# Any info on these old ID12's?



## loNote (Nov 26, 2007)

I got these a couple days ago thinking I was buying IDQ's. Turns out these are ID12 single 8 ohm. I can not find any info on these particular subs. I may swap them in place of my Shiva MKIII subs in my HT boxes and see how they do.


----------



## SoundJunkie (Dec 3, 2008)

The IDQ V2's were more for sq and small sealed enclosures. The ID V2's, from memory, were more of an spl oriented sub. I believe the 12 likes about 2 cubes ported and 250-350 watts. Should do nicely as a ht sub.

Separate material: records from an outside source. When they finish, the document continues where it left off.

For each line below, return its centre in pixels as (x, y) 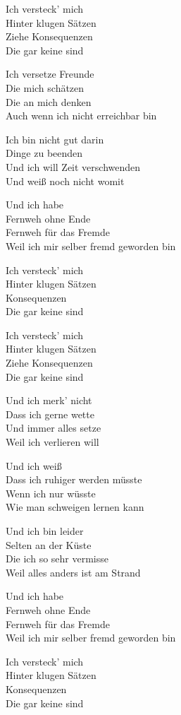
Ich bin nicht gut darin (55, 139)
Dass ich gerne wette (50, 414)
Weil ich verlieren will (52, 442)
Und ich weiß (34, 465)
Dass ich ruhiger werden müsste (74, 479)
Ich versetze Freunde (50, 74)
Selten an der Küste (49, 544)
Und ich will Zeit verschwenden (73, 166)
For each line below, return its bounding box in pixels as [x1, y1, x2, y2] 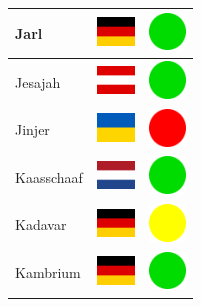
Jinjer [15, 119, 50, 140]
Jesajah [15, 71, 61, 92]
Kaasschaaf [15, 166, 83, 187]
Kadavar [15, 214, 67, 235]
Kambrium [15, 262, 81, 283]
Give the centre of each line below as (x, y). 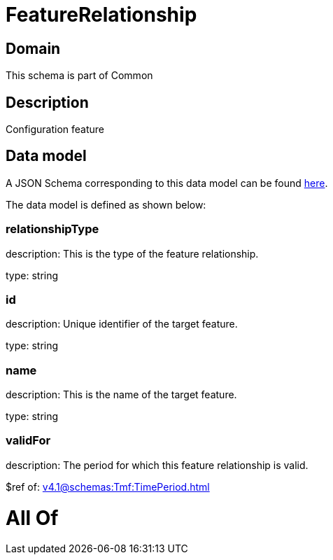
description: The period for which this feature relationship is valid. (157, 465)
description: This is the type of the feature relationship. (132, 253)
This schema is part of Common (79, 76)
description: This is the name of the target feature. (121, 395)
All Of (32, 518)
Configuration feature (55, 129)
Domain (33, 48)
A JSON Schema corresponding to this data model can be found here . (167, 183)
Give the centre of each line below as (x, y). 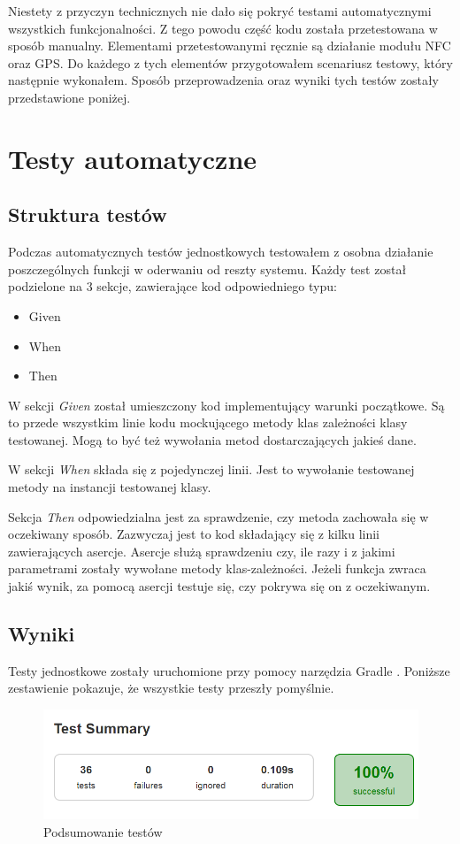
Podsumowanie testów (103, 832)
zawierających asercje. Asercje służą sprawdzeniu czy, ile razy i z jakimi (202, 551)
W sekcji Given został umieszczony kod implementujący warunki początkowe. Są (226, 405)
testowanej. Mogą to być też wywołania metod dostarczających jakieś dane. (212, 439)
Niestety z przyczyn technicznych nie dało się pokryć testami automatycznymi (220, 11)
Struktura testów (88, 215)
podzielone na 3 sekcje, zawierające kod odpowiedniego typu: (172, 286)
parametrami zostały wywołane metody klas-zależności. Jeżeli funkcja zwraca (217, 568)
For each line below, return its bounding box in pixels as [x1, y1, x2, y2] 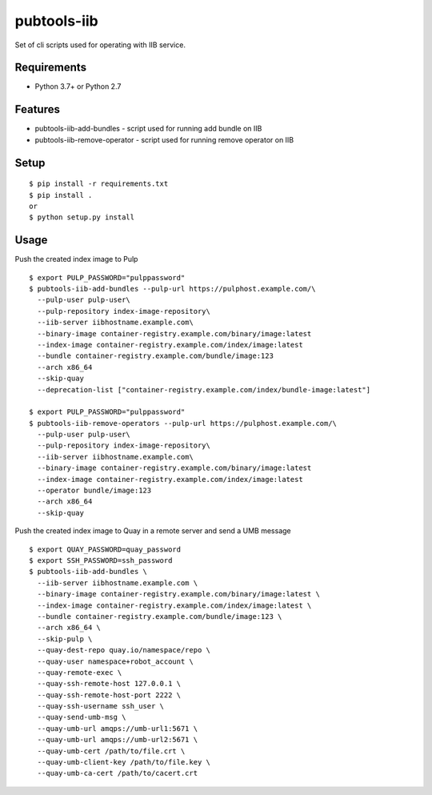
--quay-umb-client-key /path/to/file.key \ [37, 757, 211, 767]
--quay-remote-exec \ [37, 668, 122, 677]
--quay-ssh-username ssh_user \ [37, 701, 164, 711]
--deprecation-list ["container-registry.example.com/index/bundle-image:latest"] [37, 385, 371, 394]
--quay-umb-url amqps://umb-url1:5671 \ [37, 724, 198, 733]
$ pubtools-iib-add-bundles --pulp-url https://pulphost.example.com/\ [29, 284, 316, 294]
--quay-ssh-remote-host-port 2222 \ [37, 690, 182, 700]
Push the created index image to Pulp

Sent from my DROID RAZR using Tapatalk 2


----------



## STROKD (Jan 24, 2013)

SoundJunkie said:


> The IDQ V2's were more for sq and small sealed enclosures. The ID V2's, from memory, were more of an spl oriented sub. I believe the 12 likes about 2 cubes ported and 250-350 watts. Should do nicely as a ht sub.
> 
> Sent from my DROID RAZR using Tapatalk 2


I believe this is correct... I have an IDQ v2 in a TINY box because its the best sounding small box speaker I have heard or could locate... The IDs like larger boxes.


----------